If grade 2 or higher adrenal insufficiency occurs, initiate symptomatic treatment, including hormone replacement therapy as clinically indicated. Withhold or permanently discontinue depending on severity.

Hypophysitis

Immune-mediated hypophysitis reported; may present with acute symptoms associated with mass effect (e.g., headache, photophobia, visual field cuts). May lead to hypopituitarism. If hypophysitis occurs, initiate hormone replacement therapy as clinically indicated. Withhold or permanently discontinue depending on severity.

Thyroid Disorders

Immune-mediated thyroid disorders reported. Thyroiditis may present with or without endocrinopathy. Hypothyroidism may follow hyperthyroidism. Initiate hormone replacement therapy or medical management of hyperthyroidism as clinically indicated. Withhold or permanently discontinue based on severity.

Type 1 Diabetes Mellitus

Type 1 diabetes mellitus reported.

Monitor patients for hyperglycemia or other signs and symptoms of diabetes. Initiate insulin therapy as clinically indicated. Withhold depending on severity.

Nephritis with Renal Dysfunction

Immune-mediated nephritis reported.

Dermatologic Adverse Reactions

Immune-mediated rash and dermatitis reported. Bullous and exfoliative dermatitis, including Stevens-Johnson syndrome, toxic epidermal necrolysis, and drug reaction with eosinophilia and systemic symptoms (DRESS), has occurred with anti-PD-1/PD-L1 monoclonal antibodies.

For treatment of mild to moderate non-exfoliative rashes, topical emollients and/or topical corticosteroids may be adequate. Withhold or permanently discontinue depending on severity.

Other Immune-mediated Adverse Reactions

Other important immune-mediated adverse reactions reported; in some instances, reactions were severe or fatal.

Specific reactions have included cardiac/vascular disorders (myocarditis, pericarditis, vasculitis); neurologic disorders (meningitis, encephalitis, myelitis and demyelination, myasthenic syndrome/myasthenia gravis [including exacerbation], Guillain-Barré syndrome, nerve paresis, autoimmune neuropathy); ocular disorders (uveitis, iritis, other ocular inflammatory toxicities); GI disorders (pancreatitis, gastritis, duodenitis); musculoskeletal disorders (myositis/polymyositis, rhabdomyolysis and associated sequelae, arthritis, polymyalgia rheumatica, dermatomyositis); hypoparathyroidism; and other hematologic/immune disorders (hemolytic anemia, aplastic anemia, hemophagocytic lymphohistiocytosis, systemic inflammatory response syndrome, histiocytic necrotizing lymphadenitis [Kikuchi lymphadenitis], sarcoidosis, immune thrombocytopenic purpura, solid organ transplant rejection, other transplant [including corneal graft] rejection).

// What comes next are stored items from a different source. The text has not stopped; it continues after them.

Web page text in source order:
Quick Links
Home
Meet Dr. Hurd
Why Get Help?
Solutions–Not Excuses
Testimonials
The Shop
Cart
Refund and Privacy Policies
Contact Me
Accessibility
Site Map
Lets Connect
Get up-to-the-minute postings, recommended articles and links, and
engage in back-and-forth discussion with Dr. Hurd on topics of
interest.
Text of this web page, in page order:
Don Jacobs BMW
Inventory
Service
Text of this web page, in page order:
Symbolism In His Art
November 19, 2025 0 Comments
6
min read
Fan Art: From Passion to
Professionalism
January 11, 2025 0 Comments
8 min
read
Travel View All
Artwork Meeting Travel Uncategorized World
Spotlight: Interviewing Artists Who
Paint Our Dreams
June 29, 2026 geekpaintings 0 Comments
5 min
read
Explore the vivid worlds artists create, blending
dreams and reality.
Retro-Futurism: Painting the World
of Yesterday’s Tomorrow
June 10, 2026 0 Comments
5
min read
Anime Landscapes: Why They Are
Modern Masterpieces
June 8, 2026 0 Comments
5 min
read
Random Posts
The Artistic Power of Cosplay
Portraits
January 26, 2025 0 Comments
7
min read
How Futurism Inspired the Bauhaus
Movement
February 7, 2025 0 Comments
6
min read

Some cases of ocular adverse reactions may be associated with retinal detachment. Various grades of visual impairment (including blindness) can occur. If uveitis occurs in combination with other immune-mediated adverse reactions, consider a Vogt-Koyanagi-Harada–like syndrome.

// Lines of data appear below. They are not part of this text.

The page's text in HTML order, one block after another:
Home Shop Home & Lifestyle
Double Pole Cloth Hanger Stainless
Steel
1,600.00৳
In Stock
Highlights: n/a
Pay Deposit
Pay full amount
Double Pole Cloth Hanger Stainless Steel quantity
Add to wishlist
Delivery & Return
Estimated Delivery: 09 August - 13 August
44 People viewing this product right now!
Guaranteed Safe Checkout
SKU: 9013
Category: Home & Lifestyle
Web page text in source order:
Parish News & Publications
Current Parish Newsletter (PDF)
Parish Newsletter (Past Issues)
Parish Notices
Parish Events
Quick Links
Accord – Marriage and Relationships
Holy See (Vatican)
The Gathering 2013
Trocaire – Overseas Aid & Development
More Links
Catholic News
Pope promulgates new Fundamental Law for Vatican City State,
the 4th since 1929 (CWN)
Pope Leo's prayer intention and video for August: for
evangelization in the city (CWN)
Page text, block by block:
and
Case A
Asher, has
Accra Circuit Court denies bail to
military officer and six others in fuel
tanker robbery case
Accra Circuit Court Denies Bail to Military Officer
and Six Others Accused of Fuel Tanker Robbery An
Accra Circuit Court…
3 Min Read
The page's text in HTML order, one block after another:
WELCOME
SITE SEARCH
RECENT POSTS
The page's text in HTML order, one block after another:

Infusion-related Reactions

Severe or life-threatening infusion-related reactions, including hypersensitivity and anaphylaxis, reported.

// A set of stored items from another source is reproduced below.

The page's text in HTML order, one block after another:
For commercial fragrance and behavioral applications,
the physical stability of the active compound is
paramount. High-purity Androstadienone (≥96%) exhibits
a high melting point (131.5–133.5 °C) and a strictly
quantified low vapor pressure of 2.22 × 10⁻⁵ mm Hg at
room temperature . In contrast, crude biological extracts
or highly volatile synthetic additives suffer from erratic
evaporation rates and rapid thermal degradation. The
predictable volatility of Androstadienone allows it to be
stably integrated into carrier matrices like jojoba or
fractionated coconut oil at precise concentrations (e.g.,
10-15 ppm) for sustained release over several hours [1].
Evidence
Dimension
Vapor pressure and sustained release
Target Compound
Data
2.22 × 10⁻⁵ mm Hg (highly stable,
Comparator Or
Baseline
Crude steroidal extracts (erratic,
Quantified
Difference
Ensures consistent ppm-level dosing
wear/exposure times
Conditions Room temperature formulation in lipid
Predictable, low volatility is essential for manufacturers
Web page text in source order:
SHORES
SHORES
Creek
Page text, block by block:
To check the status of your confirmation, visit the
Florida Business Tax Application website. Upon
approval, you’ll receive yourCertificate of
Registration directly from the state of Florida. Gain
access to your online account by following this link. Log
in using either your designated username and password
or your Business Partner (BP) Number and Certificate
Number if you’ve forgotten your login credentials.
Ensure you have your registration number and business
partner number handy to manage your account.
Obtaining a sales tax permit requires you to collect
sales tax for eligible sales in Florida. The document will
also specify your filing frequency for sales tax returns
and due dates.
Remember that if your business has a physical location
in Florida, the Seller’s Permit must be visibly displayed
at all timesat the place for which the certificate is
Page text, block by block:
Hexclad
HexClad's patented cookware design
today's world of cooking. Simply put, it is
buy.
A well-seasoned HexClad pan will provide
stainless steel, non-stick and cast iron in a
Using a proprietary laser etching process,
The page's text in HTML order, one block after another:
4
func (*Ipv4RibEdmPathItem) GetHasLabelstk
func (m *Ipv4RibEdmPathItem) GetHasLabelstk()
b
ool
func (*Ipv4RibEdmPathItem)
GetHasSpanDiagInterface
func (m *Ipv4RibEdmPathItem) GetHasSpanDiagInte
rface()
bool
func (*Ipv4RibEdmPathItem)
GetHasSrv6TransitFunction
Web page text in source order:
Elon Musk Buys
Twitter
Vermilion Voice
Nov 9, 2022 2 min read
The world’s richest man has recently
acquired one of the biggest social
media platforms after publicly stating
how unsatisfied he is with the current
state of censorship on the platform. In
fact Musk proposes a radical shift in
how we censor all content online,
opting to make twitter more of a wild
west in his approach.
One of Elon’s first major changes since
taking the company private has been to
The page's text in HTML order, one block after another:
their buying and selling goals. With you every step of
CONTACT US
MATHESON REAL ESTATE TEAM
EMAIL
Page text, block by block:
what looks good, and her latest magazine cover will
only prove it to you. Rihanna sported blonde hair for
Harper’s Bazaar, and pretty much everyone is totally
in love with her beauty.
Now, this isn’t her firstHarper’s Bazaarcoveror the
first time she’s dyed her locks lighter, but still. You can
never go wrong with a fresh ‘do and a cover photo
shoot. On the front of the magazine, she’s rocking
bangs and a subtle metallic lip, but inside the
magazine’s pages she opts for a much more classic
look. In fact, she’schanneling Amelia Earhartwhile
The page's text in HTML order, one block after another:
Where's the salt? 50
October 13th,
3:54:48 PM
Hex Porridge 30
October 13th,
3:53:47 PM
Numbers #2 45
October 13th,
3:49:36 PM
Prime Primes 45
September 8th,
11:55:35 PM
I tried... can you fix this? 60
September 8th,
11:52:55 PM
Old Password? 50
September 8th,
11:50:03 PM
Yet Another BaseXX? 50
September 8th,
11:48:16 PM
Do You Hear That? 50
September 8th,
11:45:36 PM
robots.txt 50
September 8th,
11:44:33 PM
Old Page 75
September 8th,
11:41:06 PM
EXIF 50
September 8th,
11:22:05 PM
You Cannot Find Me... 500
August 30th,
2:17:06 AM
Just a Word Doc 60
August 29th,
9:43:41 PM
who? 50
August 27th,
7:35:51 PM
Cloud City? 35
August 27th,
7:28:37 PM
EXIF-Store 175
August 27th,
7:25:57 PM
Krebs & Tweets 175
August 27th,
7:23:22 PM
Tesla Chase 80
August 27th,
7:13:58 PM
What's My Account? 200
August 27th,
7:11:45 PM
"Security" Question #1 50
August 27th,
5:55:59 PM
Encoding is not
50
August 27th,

Monitor for signs and symptoms (e.g., rigors, chills, wheezing, pruritus, flushing, rash, hypotension, hypoxemia, and fever). For mild (grade 1) or moderate (grade 2) infusion-related reactions, interrupt or slow rate of infusion. For severe (grade 3) or life threatening (grade 4) infusion-related reactions, stop infusion and permanently discontinue.

Complications of Allogeneic Hematopoietic Stem Cell Transplantation

Serious or fatal complications can occur in patients who receive allogeneic hematopoietic stem cell transplantation (HSCT) before or after treatment with anti-PD-1/PD-L1 antibodies. Complications include hyperacute graft-versus-host disease (GVHD), acute GVHD, chronic GVHD, hepatic veno-occlusive disease after reduced intensity conditioning, and steroid-requiring febrile syndrome without an identified infectious cause.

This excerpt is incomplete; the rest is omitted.